[Stored items]
##########
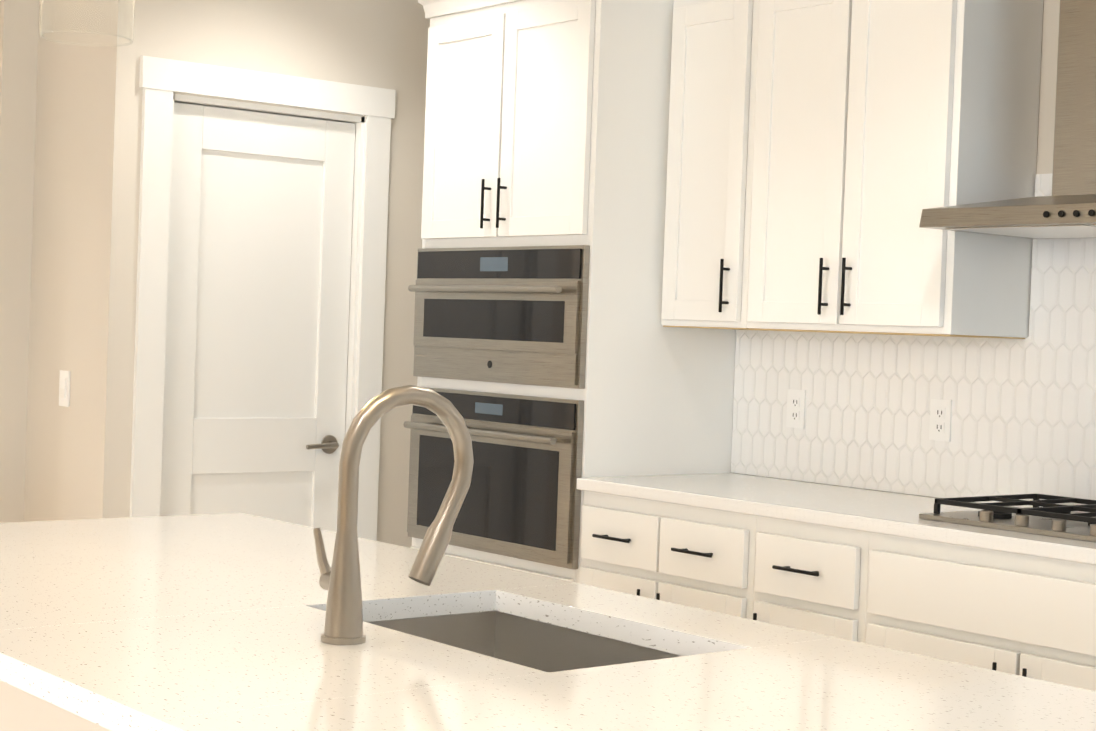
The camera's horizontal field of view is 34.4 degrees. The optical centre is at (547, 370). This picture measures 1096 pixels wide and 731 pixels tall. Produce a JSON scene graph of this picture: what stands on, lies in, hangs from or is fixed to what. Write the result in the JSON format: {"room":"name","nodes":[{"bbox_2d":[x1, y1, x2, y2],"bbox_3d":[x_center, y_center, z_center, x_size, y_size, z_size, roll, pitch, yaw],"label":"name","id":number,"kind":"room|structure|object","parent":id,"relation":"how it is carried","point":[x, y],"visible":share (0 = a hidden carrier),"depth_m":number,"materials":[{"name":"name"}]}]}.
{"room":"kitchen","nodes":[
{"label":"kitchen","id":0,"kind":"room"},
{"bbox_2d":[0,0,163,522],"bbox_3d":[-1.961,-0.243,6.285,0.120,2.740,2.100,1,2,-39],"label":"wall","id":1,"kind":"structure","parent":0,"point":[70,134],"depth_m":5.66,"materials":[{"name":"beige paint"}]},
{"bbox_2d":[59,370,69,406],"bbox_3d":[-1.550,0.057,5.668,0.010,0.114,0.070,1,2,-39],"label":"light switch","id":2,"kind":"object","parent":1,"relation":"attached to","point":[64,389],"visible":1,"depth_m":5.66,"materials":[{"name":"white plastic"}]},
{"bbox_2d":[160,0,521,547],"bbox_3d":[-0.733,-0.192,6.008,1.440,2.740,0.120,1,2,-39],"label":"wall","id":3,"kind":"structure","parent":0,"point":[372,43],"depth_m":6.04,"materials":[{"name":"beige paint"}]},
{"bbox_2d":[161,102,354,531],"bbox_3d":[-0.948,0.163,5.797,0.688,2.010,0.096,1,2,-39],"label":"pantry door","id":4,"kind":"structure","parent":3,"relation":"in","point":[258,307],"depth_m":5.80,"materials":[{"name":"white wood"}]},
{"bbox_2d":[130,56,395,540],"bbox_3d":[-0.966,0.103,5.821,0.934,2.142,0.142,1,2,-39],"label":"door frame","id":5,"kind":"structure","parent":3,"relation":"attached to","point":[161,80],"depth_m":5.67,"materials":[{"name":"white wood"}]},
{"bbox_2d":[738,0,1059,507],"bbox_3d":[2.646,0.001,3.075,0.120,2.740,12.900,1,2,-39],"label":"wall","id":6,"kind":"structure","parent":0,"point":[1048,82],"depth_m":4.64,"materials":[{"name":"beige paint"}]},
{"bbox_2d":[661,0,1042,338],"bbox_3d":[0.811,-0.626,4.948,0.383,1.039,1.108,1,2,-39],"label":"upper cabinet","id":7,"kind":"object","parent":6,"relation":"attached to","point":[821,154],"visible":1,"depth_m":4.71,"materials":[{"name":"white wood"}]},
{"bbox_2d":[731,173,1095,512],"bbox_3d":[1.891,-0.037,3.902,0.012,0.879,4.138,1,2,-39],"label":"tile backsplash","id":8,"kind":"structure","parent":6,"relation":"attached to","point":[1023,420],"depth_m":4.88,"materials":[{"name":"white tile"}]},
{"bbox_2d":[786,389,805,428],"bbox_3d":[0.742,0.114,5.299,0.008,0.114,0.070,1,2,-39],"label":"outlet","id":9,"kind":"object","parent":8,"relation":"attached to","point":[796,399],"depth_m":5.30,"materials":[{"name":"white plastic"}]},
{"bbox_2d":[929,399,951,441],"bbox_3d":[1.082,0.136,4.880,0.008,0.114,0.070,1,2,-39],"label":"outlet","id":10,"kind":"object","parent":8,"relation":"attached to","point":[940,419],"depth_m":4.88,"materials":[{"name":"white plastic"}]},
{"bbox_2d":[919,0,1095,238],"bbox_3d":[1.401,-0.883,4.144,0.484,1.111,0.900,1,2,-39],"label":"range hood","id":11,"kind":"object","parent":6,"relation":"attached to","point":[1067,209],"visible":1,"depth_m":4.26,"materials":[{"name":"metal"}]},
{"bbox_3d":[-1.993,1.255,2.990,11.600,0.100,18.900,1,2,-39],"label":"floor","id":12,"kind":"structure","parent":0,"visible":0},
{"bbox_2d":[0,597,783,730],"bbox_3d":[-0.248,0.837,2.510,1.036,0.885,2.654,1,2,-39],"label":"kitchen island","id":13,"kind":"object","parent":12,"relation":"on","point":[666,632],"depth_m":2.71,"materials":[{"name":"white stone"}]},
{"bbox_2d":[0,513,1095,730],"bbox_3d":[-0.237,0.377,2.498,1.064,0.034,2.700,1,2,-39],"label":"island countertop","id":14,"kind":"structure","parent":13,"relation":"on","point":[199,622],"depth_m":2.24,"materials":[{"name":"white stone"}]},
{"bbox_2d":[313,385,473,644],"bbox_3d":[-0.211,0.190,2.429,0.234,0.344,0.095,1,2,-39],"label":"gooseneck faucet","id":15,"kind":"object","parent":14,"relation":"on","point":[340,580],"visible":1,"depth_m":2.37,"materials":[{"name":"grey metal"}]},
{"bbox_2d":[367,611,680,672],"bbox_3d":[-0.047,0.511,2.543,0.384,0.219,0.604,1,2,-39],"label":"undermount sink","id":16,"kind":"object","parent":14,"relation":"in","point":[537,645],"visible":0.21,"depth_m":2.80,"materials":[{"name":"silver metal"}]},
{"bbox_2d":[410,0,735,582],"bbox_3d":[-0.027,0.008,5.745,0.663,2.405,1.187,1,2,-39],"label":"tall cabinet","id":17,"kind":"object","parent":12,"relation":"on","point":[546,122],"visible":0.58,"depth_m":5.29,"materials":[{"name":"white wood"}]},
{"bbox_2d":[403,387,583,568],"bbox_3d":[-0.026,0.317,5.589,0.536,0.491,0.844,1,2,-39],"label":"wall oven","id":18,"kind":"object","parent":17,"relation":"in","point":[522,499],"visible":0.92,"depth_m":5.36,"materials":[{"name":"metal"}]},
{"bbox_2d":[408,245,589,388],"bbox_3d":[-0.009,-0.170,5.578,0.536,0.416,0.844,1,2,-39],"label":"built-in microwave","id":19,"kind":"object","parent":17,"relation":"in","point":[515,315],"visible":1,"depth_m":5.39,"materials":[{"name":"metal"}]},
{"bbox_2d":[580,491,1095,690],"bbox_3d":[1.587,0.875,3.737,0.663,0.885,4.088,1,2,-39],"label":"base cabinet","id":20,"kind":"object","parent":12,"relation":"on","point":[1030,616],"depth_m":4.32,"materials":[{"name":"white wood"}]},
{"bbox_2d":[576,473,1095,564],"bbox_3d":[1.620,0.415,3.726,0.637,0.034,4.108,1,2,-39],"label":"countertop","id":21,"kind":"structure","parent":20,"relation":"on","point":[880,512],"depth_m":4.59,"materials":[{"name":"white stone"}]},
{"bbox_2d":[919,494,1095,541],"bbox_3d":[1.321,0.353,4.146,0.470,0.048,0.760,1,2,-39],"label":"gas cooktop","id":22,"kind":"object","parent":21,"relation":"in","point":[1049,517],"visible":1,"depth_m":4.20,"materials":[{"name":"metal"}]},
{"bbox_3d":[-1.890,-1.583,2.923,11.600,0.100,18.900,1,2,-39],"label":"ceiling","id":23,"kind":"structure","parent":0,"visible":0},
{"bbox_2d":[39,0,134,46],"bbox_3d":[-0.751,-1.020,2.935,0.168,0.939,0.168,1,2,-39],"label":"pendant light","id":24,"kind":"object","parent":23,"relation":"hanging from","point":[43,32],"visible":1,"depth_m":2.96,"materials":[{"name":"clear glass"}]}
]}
##########
### Your goal
Copy each entry exactly as written. Pictures do not belong in the copy.

### Expected answer
The camera's horizontal field of view is 34.4 degrees. The optical centre is at (547, 370). This picture measures 1096 pixels wide and 731 pixels tall. Produce a JSON scene graph of this picture: what stands on, lies in, hangs from or is fixed to what. Write the result in the JSON format: {"room":"name","nodes":[{"bbox_2d":[x1, y1, x2, y2],"bbox_3d":[x_center, y_center, z_center, x_size, y_size, z_size, roll, pitch, yaw],"label":"name","id":number,"kind":"room|structure|object","parent":id,"relation":"how it is carried","point":[x, y],"visible":share (0 = a hidden carrier),"depth_m":number,"materials":[{"name":"name"}]}]}.
{"room":"kitchen","nodes":[
{"label":"kitchen","id":0,"kind":"room"},
{"bbox_2d":[0,0,163,522],"bbox_3d":[-1.961,-0.243,6.285,0.120,2.740,2.100,1,2,-39],"label":"wall","id":1,"kind":"structure","parent":0,"point":[70,134],"depth_m":5.66,"materials":[{"name":"beige paint"}]},
{"bbox_2d":[59,370,69,406],"bbox_3d":[-1.550,0.057,5.668,0.010,0.114,0.070,1,2,-39],"label":"light switch","id":2,"kind":"object","parent":1,"relation":"attached to","point":[64,389],"visible":1,"depth_m":5.66,"materials":[{"name":"white plastic"}]},
{"bbox_2d":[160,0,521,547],"bbox_3d":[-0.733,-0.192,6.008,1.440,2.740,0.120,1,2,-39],"label":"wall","id":3,"kind":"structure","parent":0,"point":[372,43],"depth_m":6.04,"materials":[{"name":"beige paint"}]},
{"bbox_2d":[161,102,354,531],"bbox_3d":[-0.948,0.163,5.797,0.688,2.010,0.096,1,2,-39],"label":"pantry door","id":4,"kind":"structure","parent":3,"relation":"in","point":[258,307],"depth_m":5.80,"materials":[{"name":"white wood"}]},
{"bbox_2d":[130,56,395,540],"bbox_3d":[-0.966,0.103,5.821,0.934,2.142,0.142,1,2,-39],"label":"door frame","id":5,"kind":"structure","parent":3,"relation":"attached to","point":[161,80],"depth_m":5.67,"materials":[{"name":"white wood"}]},
{"bbox_2d":[738,0,1059,507],"bbox_3d":[2.646,0.001,3.075,0.120,2.740,12.900,1,2,-39],"label":"wall","id":6,"kind":"structure","parent":0,"point":[1048,82],"depth_m":4.64,"materials":[{"name":"beige paint"}]},
{"bbox_2d":[661,0,1042,338],"bbox_3d":[0.811,-0.626,4.948,0.383,1.039,1.108,1,2,-39],"label":"upper cabinet","id":7,"kind":"object","parent":6,"relation":"attached to","point":[821,154],"visible":1,"depth_m":4.71,"materials":[{"name":"white wood"}]},
{"bbox_2d":[731,173,1095,512],"bbox_3d":[1.891,-0.037,3.902,0.012,0.879,4.138,1,2,-39],"label":"tile backsplash","id":8,"kind":"structure","parent":6,"relation":"attached to","point":[1023,420],"depth_m":4.88,"materials":[{"name":"white tile"}]},
{"bbox_2d":[786,389,805,428],"bbox_3d":[0.742,0.114,5.299,0.008,0.114,0.070,1,2,-39],"label":"outlet","id":9,"kind":"object","parent":8,"relation":"attached to","point":[796,399],"depth_m":5.30,"materials":[{"name":"white plastic"}]},
{"bbox_2d":[929,399,951,441],"bbox_3d":[1.082,0.136,4.880,0.008,0.114,0.070,1,2,-39],"label":"outlet","id":10,"kind":"object","parent":8,"relation":"attached to","point":[940,419],"depth_m":4.88,"materials":[{"name":"white plastic"}]},
{"bbox_2d":[919,0,1095,238],"bbox_3d":[1.401,-0.883,4.144,0.484,1.111,0.900,1,2,-39],"label":"range hood","id":11,"kind":"object","parent":6,"relation":"attached to","point":[1067,209],"visible":1,"depth_m":4.26,"materials":[{"name":"metal"}]},
{"bbox_3d":[-1.993,1.255,2.990,11.600,0.100,18.900,1,2,-39],"label":"floor","id":12,"kind":"structure","parent":0,"visible":0},
{"bbox_2d":[0,597,783,730],"bbox_3d":[-0.248,0.837,2.510,1.036,0.885,2.654,1,2,-39],"label":"kitchen island","id":13,"kind":"object","parent":12,"relation":"on","point":[666,632],"depth_m":2.71,"materials":[{"name":"white stone"}]},
{"bbox_2d":[0,513,1095,730],"bbox_3d":[-0.237,0.377,2.498,1.064,0.034,2.700,1,2,-39],"label":"island countertop","id":14,"kind":"structure","parent":13,"relation":"on","point":[199,622],"depth_m":2.24,"materials":[{"name":"white stone"}]},
{"bbox_2d":[313,385,473,644],"bbox_3d":[-0.211,0.190,2.429,0.234,0.344,0.095,1,2,-39],"label":"gooseneck faucet","id":15,"kind":"object","parent":14,"relation":"on","point":[340,580],"visible":1,"depth_m":2.37,"materials":[{"name":"grey metal"}]},
{"bbox_2d":[367,611,680,672],"bbox_3d":[-0.047,0.511,2.543,0.384,0.219,0.604,1,2,-39],"label":"undermount sink","id":16,"kind":"object","parent":14,"relation":"in","point":[537,645],"visible":0.21,"depth_m":2.80,"materials":[{"name":"silver metal"}]},
{"bbox_2d":[410,0,735,582],"bbox_3d":[-0.027,0.008,5.745,0.663,2.405,1.187,1,2,-39],"label":"tall cabinet","id":17,"kind":"object","parent":12,"relation":"on","point":[546,122],"visible":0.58,"depth_m":5.29,"materials":[{"name":"white wood"}]},
{"bbox_2d":[403,387,583,568],"bbox_3d":[-0.026,0.317,5.589,0.536,0.491,0.844,1,2,-39],"label":"wall oven","id":18,"kind":"object","parent":17,"relation":"in","point":[522,499],"visible":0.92,"depth_m":5.36,"materials":[{"name":"metal"}]},
{"bbox_2d":[408,245,589,388],"bbox_3d":[-0.009,-0.170,5.578,0.536,0.416,0.844,1,2,-39],"label":"built-in microwave","id":19,"kind":"object","parent":17,"relation":"in","point":[515,315],"visible":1,"depth_m":5.39,"materials":[{"name":"metal"}]},
{"bbox_2d":[580,491,1095,690],"bbox_3d":[1.587,0.875,3.737,0.663,0.885,4.088,1,2,-39],"label":"base cabinet","id":20,"kind":"object","parent":12,"relation":"on","point":[1030,616],"depth_m":4.32,"materials":[{"name":"white wood"}]},
{"bbox_2d":[576,473,1095,564],"bbox_3d":[1.620,0.415,3.726,0.637,0.034,4.108,1,2,-39],"label":"countertop","id":21,"kind":"structure","parent":20,"relation":"on","point":[880,512],"depth_m":4.59,"materials":[{"name":"white stone"}]},
{"bbox_2d":[919,494,1095,541],"bbox_3d":[1.321,0.353,4.146,0.470,0.048,0.760,1,2,-39],"label":"gas cooktop","id":22,"kind":"object","parent":21,"relation":"in","point":[1049,517],"visible":1,"depth_m":4.20,"materials":[{"name":"metal"}]},
{"bbox_3d":[-1.890,-1.583,2.923,11.600,0.100,18.900,1,2,-39],"label":"ceiling","id":23,"kind":"structure","parent":0,"visible":0},
{"bbox_2d":[39,0,134,46],"bbox_3d":[-0.751,-1.020,2.935,0.168,0.939,0.168,1,2,-39],"label":"pendant light","id":24,"kind":"object","parent":23,"relation":"hanging from","point":[43,32],"visible":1,"depth_m":2.96,"materials":[{"name":"clear glass"}]}
]}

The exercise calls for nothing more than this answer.